■ **TASK GOAL**:
Find the "The page's text" line in the records below and repeat it and every later line exactly, up to the last; do not include pictures.

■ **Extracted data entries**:

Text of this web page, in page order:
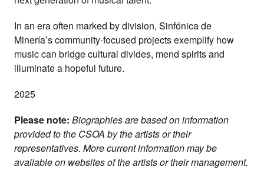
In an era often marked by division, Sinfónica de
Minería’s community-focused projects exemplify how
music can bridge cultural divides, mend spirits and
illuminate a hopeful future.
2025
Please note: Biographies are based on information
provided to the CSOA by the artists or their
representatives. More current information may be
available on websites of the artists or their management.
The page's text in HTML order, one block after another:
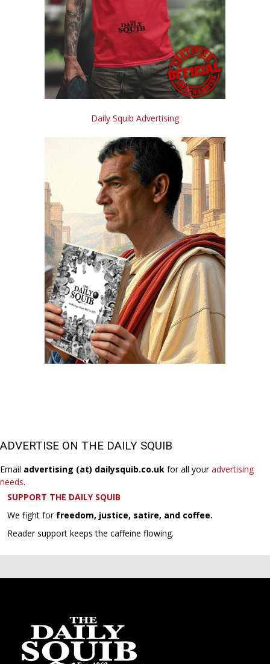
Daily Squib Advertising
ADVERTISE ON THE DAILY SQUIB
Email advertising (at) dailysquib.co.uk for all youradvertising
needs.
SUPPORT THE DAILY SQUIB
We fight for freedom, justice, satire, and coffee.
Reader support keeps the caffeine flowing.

■ **EXPECTED OUTPUT**:
The page's text in HTML order, one block after another:
Daily Squib Advertising
ADVERTISE ON THE DAILY SQUIB
Email advertising (at) dailysquib.co.uk for all youradvertising
needs.
SUPPORT THE DAILY SQUIB
We fight for freedom, justice, satire, and coffee.
Reader support keeps the caffeine flowing.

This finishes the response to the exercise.